House passes defense bill prohibiting sex changes for soldiers at taxpayer expense

President Joe Biden has not indicated whether he would veto the bill should it pass the Senate.


The House of Representatives passed the annual National Defense Authorization Act (NDAA) with provisions in the bill blocking taxpayer-funded sex change treatments for soldiers.  

The NDAA has been passed annually for over sixty decades and typically receives bipartisan support. However, this year, a number of other provisions by Republicans resulted in the bill being passed just 217-199, with only six Democrats voting in favor. 

Other policies, aside from the provisions blocking taxpayer-funded sex change treatments for military members, included drawing back funding from climate change initiatives in the military as well as well as blocking a Pentagon policy that reimburses miliary personnel to travel out of their state for abortions.  

House Minority Leader Hakeem Jeffries criticized the inclusion of these policies by Republicans, stating, “The extreme MAGA Republicans are not interested in governing… they have hijacked the National Defense Authorization Act in order to jam their extreme right-wing ideology down the throats of the American people." 

“Instead, all they care about is bending the knee to Donald Trump,” Jeffries added when talking to reporters, according to Politico

Additionally, the bill includes measures to reduce the Pentagon's Diversity, Equity, and Inclusion (DEI) programs and climate change efforts. 

The White House condemned the bill, with a spokesperson stating, “Once again House Republicans have chosen to put partisanship over the health and safety of our troops and our national security by including numerous poison pill amendments.

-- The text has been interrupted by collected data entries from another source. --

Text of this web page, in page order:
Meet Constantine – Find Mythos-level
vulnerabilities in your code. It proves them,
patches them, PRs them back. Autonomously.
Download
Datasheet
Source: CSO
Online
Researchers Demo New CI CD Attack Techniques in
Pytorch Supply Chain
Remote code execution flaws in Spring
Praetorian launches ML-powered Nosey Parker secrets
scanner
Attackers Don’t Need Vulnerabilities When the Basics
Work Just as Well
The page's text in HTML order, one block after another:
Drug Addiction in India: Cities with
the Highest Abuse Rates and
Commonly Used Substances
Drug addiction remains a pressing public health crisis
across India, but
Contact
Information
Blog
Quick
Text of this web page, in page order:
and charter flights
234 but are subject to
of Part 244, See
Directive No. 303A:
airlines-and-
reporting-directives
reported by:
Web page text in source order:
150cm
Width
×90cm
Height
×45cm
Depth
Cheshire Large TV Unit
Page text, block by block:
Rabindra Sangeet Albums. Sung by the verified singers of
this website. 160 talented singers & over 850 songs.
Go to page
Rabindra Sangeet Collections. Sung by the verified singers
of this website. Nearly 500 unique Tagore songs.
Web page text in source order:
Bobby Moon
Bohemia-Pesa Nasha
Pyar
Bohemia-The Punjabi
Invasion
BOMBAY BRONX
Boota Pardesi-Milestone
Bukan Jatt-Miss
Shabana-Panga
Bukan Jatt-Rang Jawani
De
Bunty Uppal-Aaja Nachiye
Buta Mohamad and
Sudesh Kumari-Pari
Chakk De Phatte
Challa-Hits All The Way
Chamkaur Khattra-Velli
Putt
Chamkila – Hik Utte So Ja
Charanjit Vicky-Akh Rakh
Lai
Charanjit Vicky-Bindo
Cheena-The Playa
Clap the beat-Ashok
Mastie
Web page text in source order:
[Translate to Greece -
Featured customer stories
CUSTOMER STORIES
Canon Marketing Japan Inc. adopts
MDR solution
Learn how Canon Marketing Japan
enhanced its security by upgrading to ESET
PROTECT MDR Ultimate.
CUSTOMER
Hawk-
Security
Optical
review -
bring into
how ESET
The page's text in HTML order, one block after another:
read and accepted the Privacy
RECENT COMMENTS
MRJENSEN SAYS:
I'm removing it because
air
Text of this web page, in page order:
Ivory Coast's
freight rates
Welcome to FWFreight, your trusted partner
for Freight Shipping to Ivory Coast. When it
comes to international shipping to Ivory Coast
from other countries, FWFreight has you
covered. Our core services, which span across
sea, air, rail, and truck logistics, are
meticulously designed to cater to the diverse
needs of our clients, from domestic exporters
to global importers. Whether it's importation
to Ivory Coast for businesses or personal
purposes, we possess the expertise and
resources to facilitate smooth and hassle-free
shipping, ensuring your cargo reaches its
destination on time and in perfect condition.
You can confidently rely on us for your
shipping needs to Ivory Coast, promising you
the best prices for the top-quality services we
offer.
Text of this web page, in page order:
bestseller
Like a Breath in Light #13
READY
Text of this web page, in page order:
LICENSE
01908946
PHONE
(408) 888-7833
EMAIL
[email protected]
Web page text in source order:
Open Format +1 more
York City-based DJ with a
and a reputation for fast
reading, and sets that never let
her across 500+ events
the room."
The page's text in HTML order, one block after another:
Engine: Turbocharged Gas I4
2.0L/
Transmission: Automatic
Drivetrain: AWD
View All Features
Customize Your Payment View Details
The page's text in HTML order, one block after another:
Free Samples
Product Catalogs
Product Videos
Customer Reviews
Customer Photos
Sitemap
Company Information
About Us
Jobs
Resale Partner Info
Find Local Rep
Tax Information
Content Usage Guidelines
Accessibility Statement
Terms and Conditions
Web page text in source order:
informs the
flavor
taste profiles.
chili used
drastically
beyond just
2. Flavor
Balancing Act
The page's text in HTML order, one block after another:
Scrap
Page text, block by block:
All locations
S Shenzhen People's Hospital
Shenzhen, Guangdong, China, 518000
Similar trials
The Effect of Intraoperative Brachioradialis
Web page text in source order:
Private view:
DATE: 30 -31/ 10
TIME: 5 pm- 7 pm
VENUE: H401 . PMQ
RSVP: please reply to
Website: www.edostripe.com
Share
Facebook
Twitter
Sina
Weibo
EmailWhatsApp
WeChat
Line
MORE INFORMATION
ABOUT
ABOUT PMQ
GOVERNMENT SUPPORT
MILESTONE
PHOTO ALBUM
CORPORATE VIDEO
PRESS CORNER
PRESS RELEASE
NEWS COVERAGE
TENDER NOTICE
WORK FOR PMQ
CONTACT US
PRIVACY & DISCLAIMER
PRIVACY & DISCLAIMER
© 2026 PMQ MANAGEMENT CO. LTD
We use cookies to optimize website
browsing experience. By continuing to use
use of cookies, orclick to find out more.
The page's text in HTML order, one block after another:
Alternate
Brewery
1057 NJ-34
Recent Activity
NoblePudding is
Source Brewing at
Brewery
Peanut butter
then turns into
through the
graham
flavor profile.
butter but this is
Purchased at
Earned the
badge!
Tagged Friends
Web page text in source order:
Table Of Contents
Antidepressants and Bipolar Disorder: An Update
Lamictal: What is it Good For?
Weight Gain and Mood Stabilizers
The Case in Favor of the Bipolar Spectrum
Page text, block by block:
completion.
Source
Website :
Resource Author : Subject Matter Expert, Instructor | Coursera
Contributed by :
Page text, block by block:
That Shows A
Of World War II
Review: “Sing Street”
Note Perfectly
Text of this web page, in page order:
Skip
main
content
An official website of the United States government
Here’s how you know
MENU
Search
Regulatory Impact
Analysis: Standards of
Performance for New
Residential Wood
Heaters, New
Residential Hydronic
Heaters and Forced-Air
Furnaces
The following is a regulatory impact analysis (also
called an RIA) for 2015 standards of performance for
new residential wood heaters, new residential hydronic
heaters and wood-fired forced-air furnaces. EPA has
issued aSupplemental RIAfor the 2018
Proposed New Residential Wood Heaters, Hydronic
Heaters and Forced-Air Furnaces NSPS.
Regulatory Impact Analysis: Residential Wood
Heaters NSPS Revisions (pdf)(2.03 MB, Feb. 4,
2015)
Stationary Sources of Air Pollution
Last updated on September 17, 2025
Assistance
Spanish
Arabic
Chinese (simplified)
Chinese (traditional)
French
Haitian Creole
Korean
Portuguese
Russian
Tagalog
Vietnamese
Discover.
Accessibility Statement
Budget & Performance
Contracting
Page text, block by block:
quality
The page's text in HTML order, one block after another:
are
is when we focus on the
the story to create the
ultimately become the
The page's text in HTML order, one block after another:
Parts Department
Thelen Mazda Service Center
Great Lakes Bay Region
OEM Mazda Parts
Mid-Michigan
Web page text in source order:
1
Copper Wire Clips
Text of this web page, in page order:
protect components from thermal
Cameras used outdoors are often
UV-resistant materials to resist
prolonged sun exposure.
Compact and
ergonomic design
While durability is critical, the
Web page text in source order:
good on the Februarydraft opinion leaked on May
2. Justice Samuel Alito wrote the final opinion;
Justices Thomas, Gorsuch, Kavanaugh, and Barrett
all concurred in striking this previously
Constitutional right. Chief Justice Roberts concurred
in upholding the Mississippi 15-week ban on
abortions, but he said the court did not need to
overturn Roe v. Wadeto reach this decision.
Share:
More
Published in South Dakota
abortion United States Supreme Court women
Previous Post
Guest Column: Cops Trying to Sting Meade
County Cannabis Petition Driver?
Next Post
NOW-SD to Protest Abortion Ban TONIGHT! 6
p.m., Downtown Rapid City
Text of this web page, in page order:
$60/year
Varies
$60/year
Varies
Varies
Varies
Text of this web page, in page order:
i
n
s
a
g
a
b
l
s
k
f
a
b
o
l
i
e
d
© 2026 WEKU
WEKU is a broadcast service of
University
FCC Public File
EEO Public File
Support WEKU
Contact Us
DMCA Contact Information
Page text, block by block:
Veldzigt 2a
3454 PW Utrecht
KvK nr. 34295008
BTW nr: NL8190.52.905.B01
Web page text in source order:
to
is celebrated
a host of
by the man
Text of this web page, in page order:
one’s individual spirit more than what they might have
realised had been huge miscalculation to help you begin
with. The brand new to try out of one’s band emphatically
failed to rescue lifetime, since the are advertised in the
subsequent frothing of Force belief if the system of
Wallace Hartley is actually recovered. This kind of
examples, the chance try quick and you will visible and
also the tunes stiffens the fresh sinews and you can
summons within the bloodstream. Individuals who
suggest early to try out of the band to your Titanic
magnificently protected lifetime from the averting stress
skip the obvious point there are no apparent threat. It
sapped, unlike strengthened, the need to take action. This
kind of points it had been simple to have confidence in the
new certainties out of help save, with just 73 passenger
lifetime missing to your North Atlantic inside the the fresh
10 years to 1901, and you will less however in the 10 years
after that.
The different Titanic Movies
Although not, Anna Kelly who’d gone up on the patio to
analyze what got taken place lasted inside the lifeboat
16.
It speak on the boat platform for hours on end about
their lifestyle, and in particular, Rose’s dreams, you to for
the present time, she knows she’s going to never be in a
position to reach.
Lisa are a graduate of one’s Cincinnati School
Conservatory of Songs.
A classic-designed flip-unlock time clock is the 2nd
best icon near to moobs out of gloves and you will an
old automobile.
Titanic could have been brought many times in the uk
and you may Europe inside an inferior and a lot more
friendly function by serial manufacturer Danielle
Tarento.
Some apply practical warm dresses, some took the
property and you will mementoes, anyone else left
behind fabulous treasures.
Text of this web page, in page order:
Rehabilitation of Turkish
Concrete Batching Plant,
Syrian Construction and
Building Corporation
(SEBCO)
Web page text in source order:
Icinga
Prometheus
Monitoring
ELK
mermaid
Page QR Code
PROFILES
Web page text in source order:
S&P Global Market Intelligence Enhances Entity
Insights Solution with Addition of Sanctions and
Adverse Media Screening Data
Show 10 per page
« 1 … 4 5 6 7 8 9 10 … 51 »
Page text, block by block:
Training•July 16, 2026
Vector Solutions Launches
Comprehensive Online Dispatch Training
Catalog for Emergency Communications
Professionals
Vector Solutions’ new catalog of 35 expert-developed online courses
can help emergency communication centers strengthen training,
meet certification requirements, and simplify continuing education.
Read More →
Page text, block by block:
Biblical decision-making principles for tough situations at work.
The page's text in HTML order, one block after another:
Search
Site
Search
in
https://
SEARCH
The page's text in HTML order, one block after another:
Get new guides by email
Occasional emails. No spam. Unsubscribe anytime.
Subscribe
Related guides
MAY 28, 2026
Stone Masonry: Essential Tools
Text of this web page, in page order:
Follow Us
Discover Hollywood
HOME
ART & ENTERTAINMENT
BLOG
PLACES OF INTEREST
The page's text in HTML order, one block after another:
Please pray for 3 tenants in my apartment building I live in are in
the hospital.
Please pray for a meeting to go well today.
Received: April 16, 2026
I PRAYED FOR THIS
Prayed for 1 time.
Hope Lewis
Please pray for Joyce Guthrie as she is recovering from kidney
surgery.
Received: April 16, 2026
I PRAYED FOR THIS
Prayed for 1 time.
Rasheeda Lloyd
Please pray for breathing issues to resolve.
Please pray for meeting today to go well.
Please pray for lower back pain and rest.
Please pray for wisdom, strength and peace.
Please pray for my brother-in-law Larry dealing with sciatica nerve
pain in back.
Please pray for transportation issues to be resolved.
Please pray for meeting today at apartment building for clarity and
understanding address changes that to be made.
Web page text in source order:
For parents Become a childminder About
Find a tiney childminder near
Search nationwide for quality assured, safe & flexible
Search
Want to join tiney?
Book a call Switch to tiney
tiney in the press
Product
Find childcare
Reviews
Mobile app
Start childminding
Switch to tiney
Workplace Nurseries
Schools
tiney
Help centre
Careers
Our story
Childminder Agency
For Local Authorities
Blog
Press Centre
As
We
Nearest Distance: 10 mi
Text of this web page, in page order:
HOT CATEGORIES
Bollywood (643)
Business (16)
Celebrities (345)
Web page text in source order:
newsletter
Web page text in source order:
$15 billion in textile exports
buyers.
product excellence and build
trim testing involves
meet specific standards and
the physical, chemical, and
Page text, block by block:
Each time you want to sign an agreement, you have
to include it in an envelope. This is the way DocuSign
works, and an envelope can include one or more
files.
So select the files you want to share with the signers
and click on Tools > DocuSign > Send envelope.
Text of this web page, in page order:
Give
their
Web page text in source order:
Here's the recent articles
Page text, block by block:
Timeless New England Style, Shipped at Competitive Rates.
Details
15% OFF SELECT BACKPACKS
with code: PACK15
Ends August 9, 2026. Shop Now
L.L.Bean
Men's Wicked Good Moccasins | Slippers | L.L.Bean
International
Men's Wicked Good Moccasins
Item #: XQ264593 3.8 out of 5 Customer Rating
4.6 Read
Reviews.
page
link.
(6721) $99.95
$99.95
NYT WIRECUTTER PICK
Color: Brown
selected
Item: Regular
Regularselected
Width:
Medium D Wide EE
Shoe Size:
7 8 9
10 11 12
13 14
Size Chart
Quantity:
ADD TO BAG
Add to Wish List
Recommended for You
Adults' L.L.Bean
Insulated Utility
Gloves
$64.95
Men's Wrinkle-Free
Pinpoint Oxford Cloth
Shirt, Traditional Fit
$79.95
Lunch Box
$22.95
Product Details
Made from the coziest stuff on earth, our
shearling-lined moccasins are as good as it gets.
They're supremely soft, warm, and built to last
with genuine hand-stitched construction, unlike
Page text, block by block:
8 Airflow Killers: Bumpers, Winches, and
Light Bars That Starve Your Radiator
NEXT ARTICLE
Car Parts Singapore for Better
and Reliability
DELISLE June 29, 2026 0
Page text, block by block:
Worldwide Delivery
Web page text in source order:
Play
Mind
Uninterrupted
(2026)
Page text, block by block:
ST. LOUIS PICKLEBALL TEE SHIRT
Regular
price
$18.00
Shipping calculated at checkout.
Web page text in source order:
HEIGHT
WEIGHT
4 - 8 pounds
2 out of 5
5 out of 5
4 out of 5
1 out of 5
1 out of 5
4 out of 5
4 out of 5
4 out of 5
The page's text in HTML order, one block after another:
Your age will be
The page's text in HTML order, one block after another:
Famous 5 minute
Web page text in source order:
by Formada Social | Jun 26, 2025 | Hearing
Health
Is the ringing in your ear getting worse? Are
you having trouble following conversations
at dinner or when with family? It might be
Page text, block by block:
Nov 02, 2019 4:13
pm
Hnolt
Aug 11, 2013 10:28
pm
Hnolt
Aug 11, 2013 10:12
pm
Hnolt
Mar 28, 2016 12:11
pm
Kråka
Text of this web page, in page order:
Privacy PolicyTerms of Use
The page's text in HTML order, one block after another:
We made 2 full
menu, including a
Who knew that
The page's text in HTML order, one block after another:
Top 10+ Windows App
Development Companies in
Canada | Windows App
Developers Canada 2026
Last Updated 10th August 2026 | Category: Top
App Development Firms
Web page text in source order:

This is an unserious effort [that] will never get to the president’s desk. We stand ready to work with Congress on an NDAA that meets the needs of our troops and our national security.” 

President Joe Biden has not indicated whether he would veto the bill should it pass the Senate. Many believe the bill will likely be revised in the Democrat-controlled Senate, but it showcases the type of legislation that could be enacted if Donald Trump wins the presidency and Republicans gain control of both the House and Senate in the upcoming election.